◆ Task statement: Copy out every entry that follows, without a single picture.

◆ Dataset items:
--- START ---
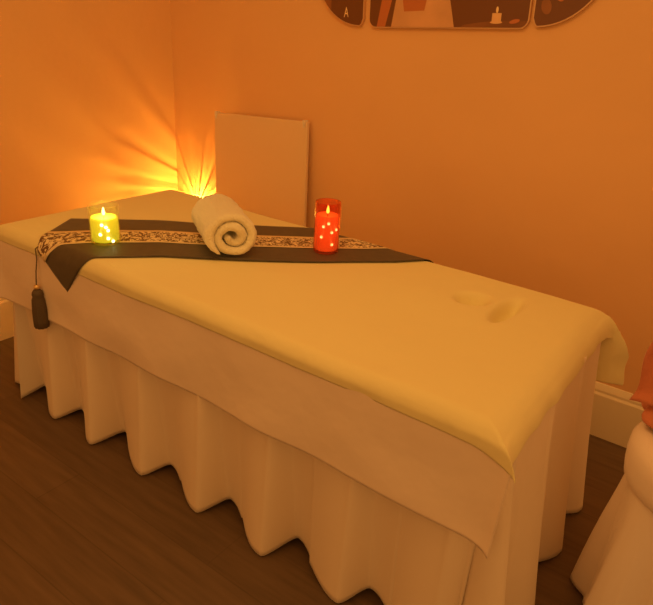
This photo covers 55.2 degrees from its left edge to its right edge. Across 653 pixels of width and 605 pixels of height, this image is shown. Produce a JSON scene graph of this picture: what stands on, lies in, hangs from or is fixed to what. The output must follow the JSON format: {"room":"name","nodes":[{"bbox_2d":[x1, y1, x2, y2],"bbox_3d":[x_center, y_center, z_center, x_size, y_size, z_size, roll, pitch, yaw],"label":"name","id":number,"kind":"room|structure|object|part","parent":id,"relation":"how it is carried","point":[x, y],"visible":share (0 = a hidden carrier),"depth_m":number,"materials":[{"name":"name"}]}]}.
{"room":"spa","nodes":[
{"label":"spa","id":0,"kind":"room"},
{"bbox_2d":[0,0,177,224],"bbox_3d":[-2.185,-0.735,1.633,0.100,2.700,4.515,19,28,31],"label":"wall","id":1,"kind":"structure","parent":0,"point":[87,111],"depth_m":3.00,"materials":[{"name":"paint"}]},
{"bbox_2d":[0,298,13,340],"bbox_3d":[-2.215,0.411,2.098,0.020,0.230,4.495,19,28,31],"label":"baseboard","id":2,"kind":"structure","parent":1,"relation":"attached to","point":[6,306],"depth_m":2.98,"materials":[{"name":"beige paint"}]},
{"bbox_2d":[0,336,626,604],"bbox_3d":[-0.341,1.192,1.024,4.800,0.100,4.615,19,28,31],"label":"floor","id":3,"kind":"structure","parent":0,"point":[79,525],"depth_m":1.94,"materials":[{"name":"brown wood"}]},
{"bbox_2d":[215,111,309,226],"bbox_3d":[-0.350,-0.433,3.247,0.661,1.062,0.073,19,28,31],"label":"panel","id":4,"kind":"object","parent":3,"relation":"on","point":[261,163],"visible":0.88,"depth_m":3.12,"materials":[{"name":"beige"}]},
{"bbox_2d":[570,421,652,604],"bbox_3d":[0.928,0.626,1.606,0.487,0.605,0.456,19,28,31],"label":"stool","id":5,"kind":"object","parent":3,"relation":"on","point":[614,566],"visible":1,"depth_m":1.56,"materials":[{"name":"beige fabric"}]},
{"bbox_2d":[624,421,652,512],"bbox_3d":[0.942,0.415,1.514,0.398,0.143,0.398,19,28,31],"label":"seat cushion","id":6,"kind":"object","parent":5,"relation":"on","point":[638,462],"depth_m":1.51,"materials":[{"name":"beige fabric"}]},
{"bbox_2d":[629,342,652,428],"bbox_3d":[0.901,0.135,1.480,0.268,0.376,0.221,19,28,31],"label":"cloth bundle","id":7,"kind":"object","parent":5,"relation":"on","point":[643,394],"visible":1,"depth_m":1.55,"materials":[{"name":"orange"}]},
{"bbox_3d":[-0.220,0.217,2.286,1.865,0.663,0.768,19,28,31],"label":"massage table","id":8,"kind":"object","parent":3,"relation":"on","visible":0},
{"bbox_2d":[0,241,510,558],"bbox_3d":[-0.371,0.101,1.933,2.028,0.291,0.281,19,28,31],"label":"sheet","id":9,"kind":"object","parent":8,"relation":"on","point":[432,473],"visible":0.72,"depth_m":1.63,"materials":[{"name":"beige fabric"}]},
{"bbox_2d":[13,303,600,604],"bbox_3d":[-0.201,0.217,2.272,2.171,0.668,0.920,19,28,31],"label":"bed skirt","id":10,"kind":"object","parent":8,"relation":"on","point":[356,539],"visible":0.45,"depth_m":1.80,"materials":[{"name":"beige fabric"}]},
{"bbox_2d":[0,189,628,482],"bbox_3d":[-0.161,-0.006,2.156,2.128,0.277,0.980,19,28,31],"label":"sheet","id":11,"kind":"object","parent":8,"relation":"on","point":[480,361],"visible":0.77,"depth_m":1.76,"materials":[{"name":"beige fabric"}]},
{"bbox_2d":[31,218,432,329],"bbox_3d":[-0.309,-0.083,2.354,1.504,0.327,0.439,1,24,-7],"label":"table runner","id":12,"kind":"object","parent":11,"relation":"on","point":[66,248],"visible":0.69,"depth_m":2.21,"materials":[{"name":"brown fabric"}]},
{"bbox_3d":[-1.013,-0.134,2.189,0.014,0.145,0.039,19,28,31],"label":"cord","id":13,"kind":"part","parent":12,"relation":"part of","materials":[{"name":"brown fabric"}]},
{"bbox_2d":[90,208,119,242],"bbox_3d":[-0.764,-0.272,2.150,0.101,0.132,0.100,19,28,31],"label":"jar candle","id":14,"kind":"object","parent":12,"relation":"on","point":[104,227],"visible":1,"depth_m":2.13,"materials":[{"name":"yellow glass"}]},
{"bbox_2d":[191,194,256,254],"bbox_3d":[-0.364,-0.277,2.191,0.184,0.147,0.295,-6,26,-21],"label":"rolled towel","id":15,"kind":"object","parent":12,"relation":"on","point":[223,226],"visible":1,"depth_m":2.09,"materials":[{"name":"beige fabric"}]},
{"bbox_2d":[314,205,339,251],"bbox_3d":[0.002,-0.267,2.189,0.091,0.180,0.090,19,28,31],"label":"jar candle","id":16,"kind":"object","parent":12,"relation":"on","point":[327,222],"visible":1,"depth_m":2.17,"materials":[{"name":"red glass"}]},
{"bbox_2d":[170,0,652,393],"bbox_3d":[1.067,-0.758,2.151,4.800,2.700,0.100,19,28,31],"label":"wall","id":17,"kind":"structure","parent":0,"point":[523,157],"depth_m":2.54,"materials":[{"name":"paint"}]},
{"bbox_2d":[324,0,365,25],"bbox_3d":[0.066,-1.410,2.594,0.258,0.472,0.019,19,28,31],"label":"wall picture","id":18,"kind":"object","parent":17,"relation":"attached to","point":[351,12],"visible":1,"depth_m":2.63,"materials":[{"name":"brown"}]},
{"bbox_2d":[369,0,532,28],"bbox_3d":[0.459,-1.298,2.331,0.695,0.531,0.019,19,28,31],"label":"wall picture","id":19,"kind":"object","parent":17,"relation":"attached to","point":[447,14],"visible":1,"depth_m":2.38,"materials":[{"name":"brown"}]},
{"bbox_2d":[533,0,593,26],"bbox_3d":[0.840,-1.173,2.084,0.260,0.476,0.018,19,28,31],"label":"wall picture","id":20,"kind":"object","parent":17,"relation":"attached to","point":[546,13],"visible":1,"depth_m":2.17,"materials":[{"name":"brown"}]},
{"bbox_2d":[590,381,643,447],"bbox_3d":[1.000,0.399,2.584,4.700,0.230,0.020,19,28,31],"label":"baseboard","id":21,"kind":"structure","parent":17,"relation":"attached to","point":[614,417],"depth_m":2.48,"materials":[{"name":"beige paint"}]}
]}

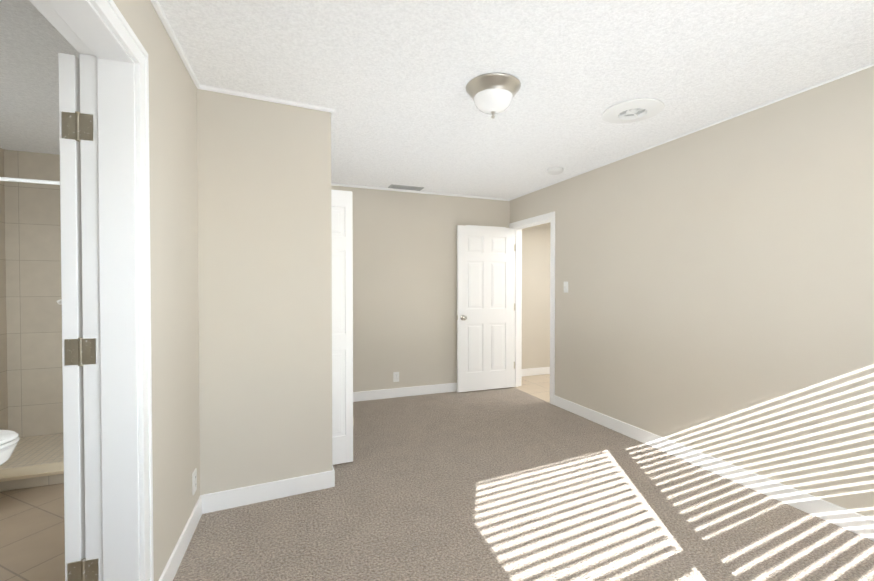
--- END ---
◆ Exercise answer:
This photo covers 55.2 degrees from its left edge to its right edge. Across 653 pixels of width and 605 pixels of height, this image is shown. Produce a JSON scene graph of this picture: what stands on, lies in, hangs from or is fixed to what. The output must follow the JSON format: {"room":"name","nodes":[{"bbox_2d":[x1, y1, x2, y2],"bbox_3d":[x_center, y_center, z_center, x_size, y_size, z_size, roll, pitch, yaw],"label":"name","id":number,"kind":"room|structure|object|part","parent":id,"relation":"how it is carried","point":[x, y],"visible":share (0 = a hidden carrier),"depth_m":number,"materials":[{"name":"name"}]}]}.
{"room":"spa","nodes":[
{"label":"spa","id":0,"kind":"room"},
{"bbox_2d":[0,0,177,224],"bbox_3d":[-2.185,-0.735,1.633,0.100,2.700,4.515,19,28,31],"label":"wall","id":1,"kind":"structure","parent":0,"point":[87,111],"depth_m":3.00,"materials":[{"name":"paint"}]},
{"bbox_2d":[0,298,13,340],"bbox_3d":[-2.215,0.411,2.098,0.020,0.230,4.495,19,28,31],"label":"baseboard","id":2,"kind":"structure","parent":1,"relation":"attached to","point":[6,306],"depth_m":2.98,"materials":[{"name":"beige paint"}]},
{"bbox_2d":[0,336,626,604],"bbox_3d":[-0.341,1.192,1.024,4.800,0.100,4.615,19,28,31],"label":"floor","id":3,"kind":"structure","parent":0,"point":[79,525],"depth_m":1.94,"materials":[{"name":"brown wood"}]},
{"bbox_2d":[215,111,309,226],"bbox_3d":[-0.350,-0.433,3.247,0.661,1.062,0.073,19,28,31],"label":"panel","id":4,"kind":"object","parent":3,"relation":"on","point":[261,163],"visible":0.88,"depth_m":3.12,"materials":[{"name":"beige"}]},
{"bbox_2d":[570,421,652,604],"bbox_3d":[0.928,0.626,1.606,0.487,0.605,0.456,19,28,31],"label":"stool","id":5,"kind":"object","parent":3,"relation":"on","point":[614,566],"visible":1,"depth_m":1.56,"materials":[{"name":"beige fabric"}]},
{"bbox_2d":[624,421,652,512],"bbox_3d":[0.942,0.415,1.514,0.398,0.143,0.398,19,28,31],"label":"seat cushion","id":6,"kind":"object","parent":5,"relation":"on","point":[638,462],"depth_m":1.51,"materials":[{"name":"beige fabric"}]},
{"bbox_2d":[629,342,652,428],"bbox_3d":[0.901,0.135,1.480,0.268,0.376,0.221,19,28,31],"label":"cloth bundle","id":7,"kind":"object","parent":5,"relation":"on","point":[643,394],"visible":1,"depth_m":1.55,"materials":[{"name":"orange"}]},
{"bbox_3d":[-0.220,0.217,2.286,1.865,0.663,0.768,19,28,31],"label":"massage table","id":8,"kind":"object","parent":3,"relation":"on","visible":0},
{"bbox_2d":[0,241,510,558],"bbox_3d":[-0.371,0.101,1.933,2.028,0.291,0.281,19,28,31],"label":"sheet","id":9,"kind":"object","parent":8,"relation":"on","point":[432,473],"visible":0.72,"depth_m":1.63,"materials":[{"name":"beige fabric"}]},
{"bbox_2d":[13,303,600,604],"bbox_3d":[-0.201,0.217,2.272,2.171,0.668,0.920,19,28,31],"label":"bed skirt","id":10,"kind":"object","parent":8,"relation":"on","point":[356,539],"visible":0.45,"depth_m":1.80,"materials":[{"name":"beige fabric"}]},
{"bbox_2d":[0,189,628,482],"bbox_3d":[-0.161,-0.006,2.156,2.128,0.277,0.980,19,28,31],"label":"sheet","id":11,"kind":"object","parent":8,"relation":"on","point":[480,361],"visible":0.77,"depth_m":1.76,"materials":[{"name":"beige fabric"}]},
{"bbox_2d":[31,218,432,329],"bbox_3d":[-0.309,-0.083,2.354,1.504,0.327,0.439,1,24,-7],"label":"table runner","id":12,"kind":"object","parent":11,"relation":"on","point":[66,248],"visible":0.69,"depth_m":2.21,"materials":[{"name":"brown fabric"}]},
{"bbox_3d":[-1.013,-0.134,2.189,0.014,0.145,0.039,19,28,31],"label":"cord","id":13,"kind":"part","parent":12,"relation":"part of","materials":[{"name":"brown fabric"}]},
{"bbox_2d":[90,208,119,242],"bbox_3d":[-0.764,-0.272,2.150,0.101,0.132,0.100,19,28,31],"label":"jar candle","id":14,"kind":"object","parent":12,"relation":"on","point":[104,227],"visible":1,"depth_m":2.13,"materials":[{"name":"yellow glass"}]},
{"bbox_2d":[191,194,256,254],"bbox_3d":[-0.364,-0.277,2.191,0.184,0.147,0.295,-6,26,-21],"label":"rolled towel","id":15,"kind":"object","parent":12,"relation":"on","point":[223,226],"visible":1,"depth_m":2.09,"materials":[{"name":"beige fabric"}]},
{"bbox_2d":[314,205,339,251],"bbox_3d":[0.002,-0.267,2.189,0.091,0.180,0.090,19,28,31],"label":"jar candle","id":16,"kind":"object","parent":12,"relation":"on","point":[327,222],"visible":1,"depth_m":2.17,"materials":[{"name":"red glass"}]},
{"bbox_2d":[170,0,652,393],"bbox_3d":[1.067,-0.758,2.151,4.800,2.700,0.100,19,28,31],"label":"wall","id":17,"kind":"structure","parent":0,"point":[523,157],"depth_m":2.54,"materials":[{"name":"paint"}]},
{"bbox_2d":[324,0,365,25],"bbox_3d":[0.066,-1.410,2.594,0.258,0.472,0.019,19,28,31],"label":"wall picture","id":18,"kind":"object","parent":17,"relation":"attached to","point":[351,12],"visible":1,"depth_m":2.63,"materials":[{"name":"brown"}]},
{"bbox_2d":[369,0,532,28],"bbox_3d":[0.459,-1.298,2.331,0.695,0.531,0.019,19,28,31],"label":"wall picture","id":19,"kind":"object","parent":17,"relation":"attached to","point":[447,14],"visible":1,"depth_m":2.38,"materials":[{"name":"brown"}]},
{"bbox_2d":[533,0,593,26],"bbox_3d":[0.840,-1.173,2.084,0.260,0.476,0.018,19,28,31],"label":"wall picture","id":20,"kind":"object","parent":17,"relation":"attached to","point":[546,13],"visible":1,"depth_m":2.17,"materials":[{"name":"brown"}]},
{"bbox_2d":[590,381,643,447],"bbox_3d":[1.000,0.399,2.584,4.700,0.230,0.020,19,28,31],"label":"baseboard","id":21,"kind":"structure","parent":17,"relation":"attached to","point":[614,417],"depth_m":2.48,"materials":[{"name":"beige paint"}]}
]}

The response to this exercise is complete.